In total, yes, these are 9 functions to add. In theory, there could be none to add, if all models would have consistent methods / design. So somewhere in between is the effort of adding new models. However, if all these methods exist, functions like model_parameters(), simulate_parameters() or simulate_model(), effectsize::standardize() resp. effectsize::standardized_parameters(), robust SE or standardizing via model_parameters() etc. automatically works.
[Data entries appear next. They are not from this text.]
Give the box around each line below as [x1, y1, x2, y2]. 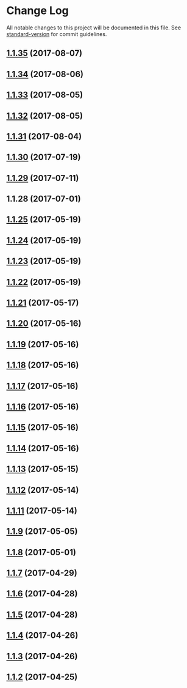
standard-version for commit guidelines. [6, 30, 107, 37]
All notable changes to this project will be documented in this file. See [6, 24, 182, 31]
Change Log [6, 4, 69, 18]

You don't have to modify additional stuff to have these features for new types of models.

Hence, there are pros and cons regarding our approach, and it's difficult to find the best way for the API design, especially since we made some decisions in the past, where we could not foresee where our ecosystem is going...

1 reply

mattansb Dec 11, 2020
Maintainer

This is a really gear answer Daniel!
This is also true for effectsize, where, for the most part, if something is supported by parameters, it can be used with the default methods (e.g., standardize() standardized_parameters(), eta_squared(), ...).

strengejacke · 2020-12-11T08:00:24Z

strengejacke
Dec 11, 2020
Maintainer

model_performance.coeftest

model_performance() now has a default method, so it should always try to return as many indices as possible. However, coeftest object don't store much information, thus, there is not much to return in model_performance(), I think...

0 replies

vincentarelbundock · 2020-12-11T13:50:48Z

vincentarelbundock
Dec 11, 2020
Collaborator Author

Thanks for the useful and detailed answer. I understand that your design allows you to get a lot of free stuff. That's a testament to how well you have designed the functions built on top of parameters et al.

I think the main barrier to entry for me stemmed from a combination of (a) the decision to use separate methods instead of parameters(model)$standard_error, and (b) the decision to spread those methods across many different files and packages.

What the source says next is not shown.